I won't cheap your experience by trying to apologize. Here's my story:

I was introduced to god via my mom. She read use bible study books from some source and asked us (me and my brother) the questions at the end from maybe 4 to 8.

Then she made the core mistake. She sent us somewhere we could ask questions, instead of being told to reread the chapter till we got bored and said we understand. It took me 5 minutes (admittedly not the first 5 Minutes, we had a meet and greet, and art class, lunch, and then...) with a preacher (note the generalization, I do not know what to call him since his title, denomination, name has faded from my memory).

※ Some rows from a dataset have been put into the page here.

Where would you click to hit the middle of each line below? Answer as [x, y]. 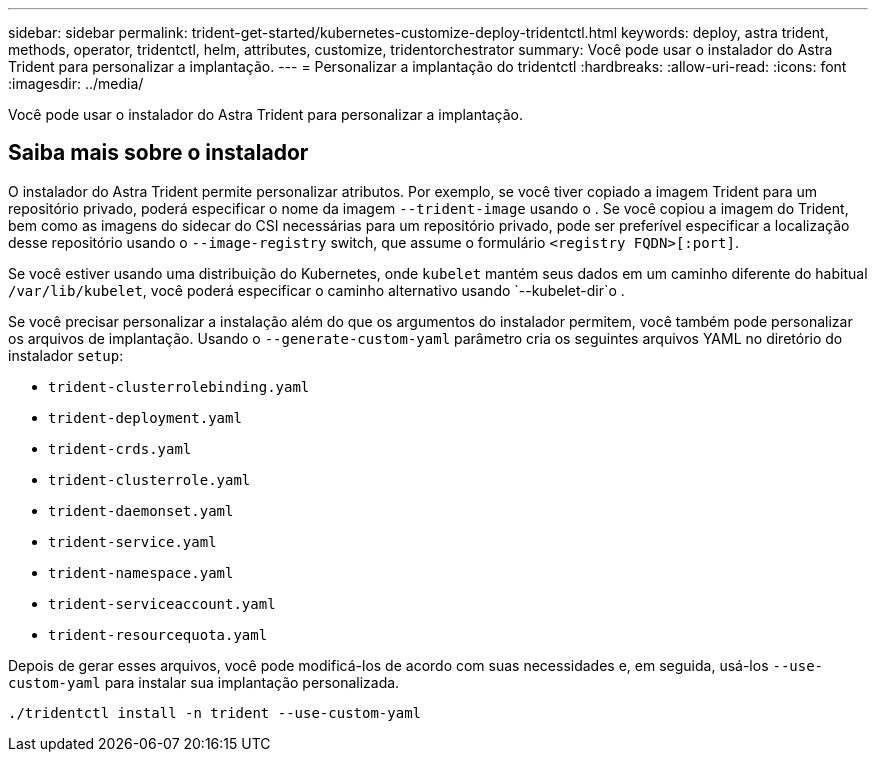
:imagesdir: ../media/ [76, 83]
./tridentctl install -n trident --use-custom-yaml [215, 712]
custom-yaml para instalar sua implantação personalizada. [204, 682]
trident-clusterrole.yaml [149, 479]
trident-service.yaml [132, 541]
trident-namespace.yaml [141, 572]
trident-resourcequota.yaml [158, 634]
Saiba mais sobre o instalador [158, 153]
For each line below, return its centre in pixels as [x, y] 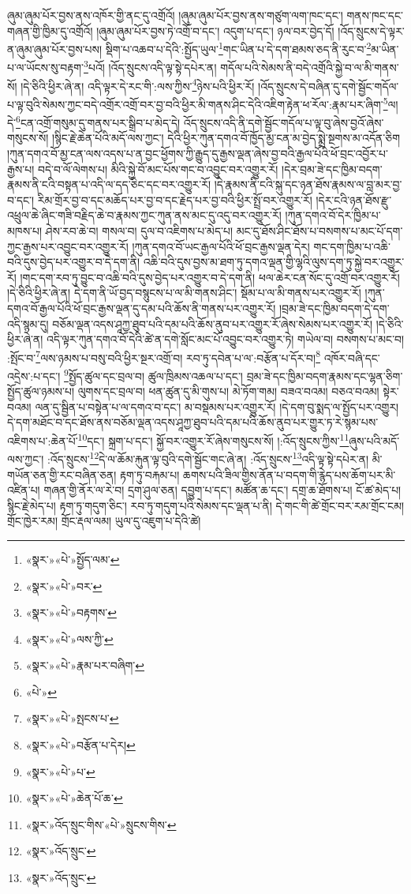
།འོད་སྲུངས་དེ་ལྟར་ [371, 30]
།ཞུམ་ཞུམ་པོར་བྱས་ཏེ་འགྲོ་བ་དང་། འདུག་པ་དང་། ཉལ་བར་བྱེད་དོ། [215, 30]
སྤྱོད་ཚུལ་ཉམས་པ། [41, 391]
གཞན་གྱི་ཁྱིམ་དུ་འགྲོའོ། [50, 30]
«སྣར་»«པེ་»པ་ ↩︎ [60, 771]
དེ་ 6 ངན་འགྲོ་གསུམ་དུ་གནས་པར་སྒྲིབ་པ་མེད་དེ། [94, 121]
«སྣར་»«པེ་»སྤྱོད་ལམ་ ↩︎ [73, 559]
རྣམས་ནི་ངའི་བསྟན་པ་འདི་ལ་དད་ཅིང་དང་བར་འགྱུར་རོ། [109, 184]
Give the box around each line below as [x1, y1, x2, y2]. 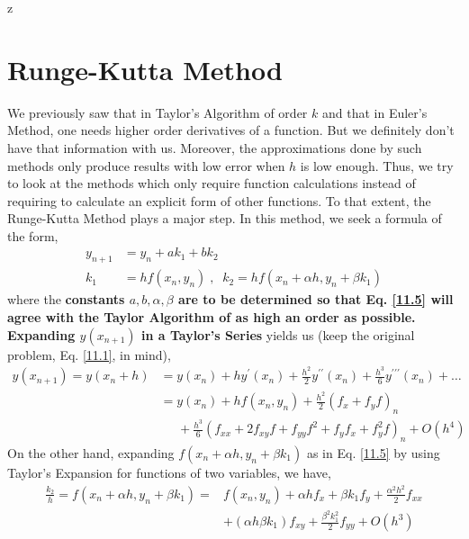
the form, [7, 226, 59, 245]
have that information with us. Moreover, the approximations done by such [7, 138, 422, 157]
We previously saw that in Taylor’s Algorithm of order [7, 103, 308, 121]
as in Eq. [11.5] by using [306, 444, 440, 463]
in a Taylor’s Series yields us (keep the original [140, 325, 415, 344]
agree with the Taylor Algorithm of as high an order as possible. [7, 307, 416, 326]
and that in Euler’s [321, 103, 428, 121]
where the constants [7, 290, 125, 309]
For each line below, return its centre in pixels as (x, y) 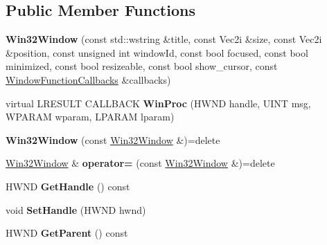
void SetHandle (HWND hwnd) (76, 209)
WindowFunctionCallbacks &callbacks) (88, 79)
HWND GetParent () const (67, 233)
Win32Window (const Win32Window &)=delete (113, 139)
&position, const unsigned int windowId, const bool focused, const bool (157, 52)
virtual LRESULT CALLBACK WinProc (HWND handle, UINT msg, (158, 103)
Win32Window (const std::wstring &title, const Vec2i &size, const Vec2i (164, 39)
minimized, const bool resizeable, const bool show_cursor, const (142, 66)
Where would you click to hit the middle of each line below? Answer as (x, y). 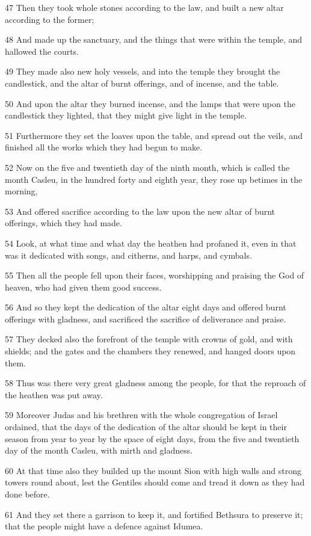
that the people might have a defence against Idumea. (104, 526)
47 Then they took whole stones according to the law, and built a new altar (144, 7)
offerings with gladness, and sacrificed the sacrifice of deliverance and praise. (146, 319)
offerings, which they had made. (63, 223)
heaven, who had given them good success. (83, 287)
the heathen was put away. (54, 394)
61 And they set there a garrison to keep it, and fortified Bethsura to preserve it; (154, 514)
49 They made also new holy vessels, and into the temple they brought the (143, 71)
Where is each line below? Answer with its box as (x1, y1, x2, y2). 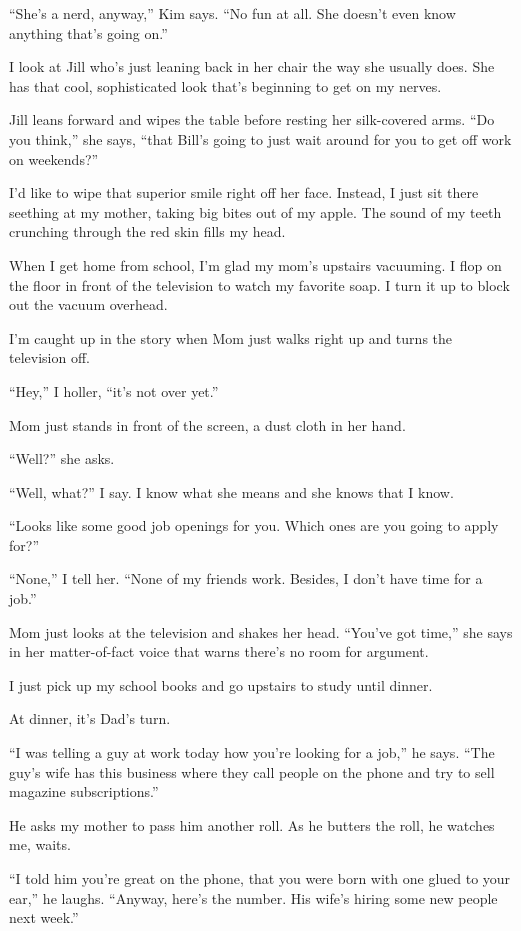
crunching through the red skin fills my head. (9, 221, 286, 242)
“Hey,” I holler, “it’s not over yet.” (9, 380, 219, 401)
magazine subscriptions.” (9, 781, 159, 802)
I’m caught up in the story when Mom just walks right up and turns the (9, 327, 453, 348)
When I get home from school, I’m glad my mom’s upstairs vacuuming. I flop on (9, 254, 502, 275)
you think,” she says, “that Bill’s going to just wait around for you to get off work (9, 128, 512, 149)
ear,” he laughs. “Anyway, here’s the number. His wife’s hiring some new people (9, 887, 498, 908)
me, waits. (9, 834, 71, 855)
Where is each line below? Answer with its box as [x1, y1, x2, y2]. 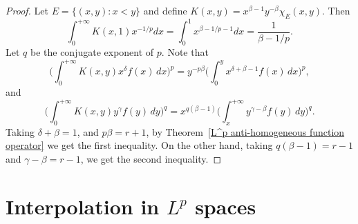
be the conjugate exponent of [30, 45, 154, 59]
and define [143, 3, 187, 17]
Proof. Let [6, 3, 48, 17]
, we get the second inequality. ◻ [80, 152, 222, 166]
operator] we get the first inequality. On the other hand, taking [6, 138, 273, 152]
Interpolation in [6, 192, 160, 220]
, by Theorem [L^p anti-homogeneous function [146, 124, 345, 139]
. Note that [161, 45, 209, 59]
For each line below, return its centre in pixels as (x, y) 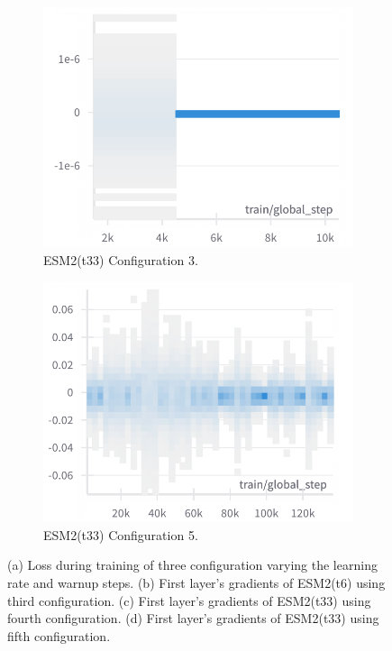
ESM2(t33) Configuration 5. (121, 534)
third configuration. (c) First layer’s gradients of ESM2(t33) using (189, 600)
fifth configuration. (59, 635)
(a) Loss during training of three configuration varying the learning (192, 565)
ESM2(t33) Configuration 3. (121, 260)
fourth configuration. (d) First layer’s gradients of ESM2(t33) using (193, 618)
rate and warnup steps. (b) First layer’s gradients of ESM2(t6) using (196, 582)
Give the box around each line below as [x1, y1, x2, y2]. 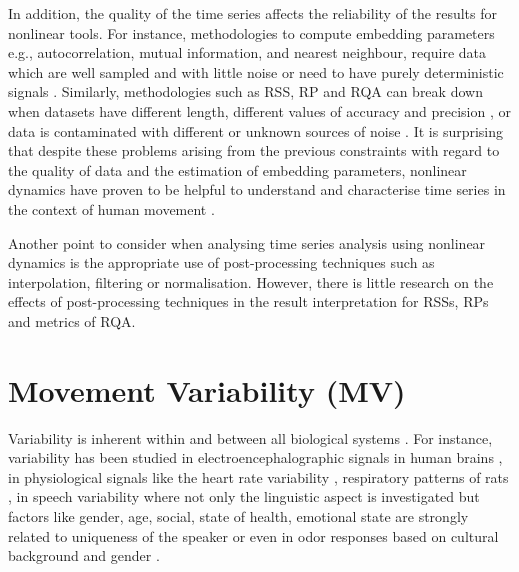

He proceded to launch into a god speech. I do not remember this other than a basic "god is good argument".

I do clearly remember that he told me god answers all prayers Yes, no, maybe where his answers. It took me milliseconds to determine that was all possible answers where his answers. So the incredible stories I had grown up with where in doubt. A child's logic demanded answers.

In less then a minute of hearing that I was an atheist, log before I even knew the word.

But on the plus side I learned I liked painting and biology that summer. Painting from the art class, biology from the crayfish in the stream behind the church.

I'd say positive gain. I shred a false religion (minus one desperate attempt to believe in teens) and learned two life long intrests. Thanks church!

Offline ;)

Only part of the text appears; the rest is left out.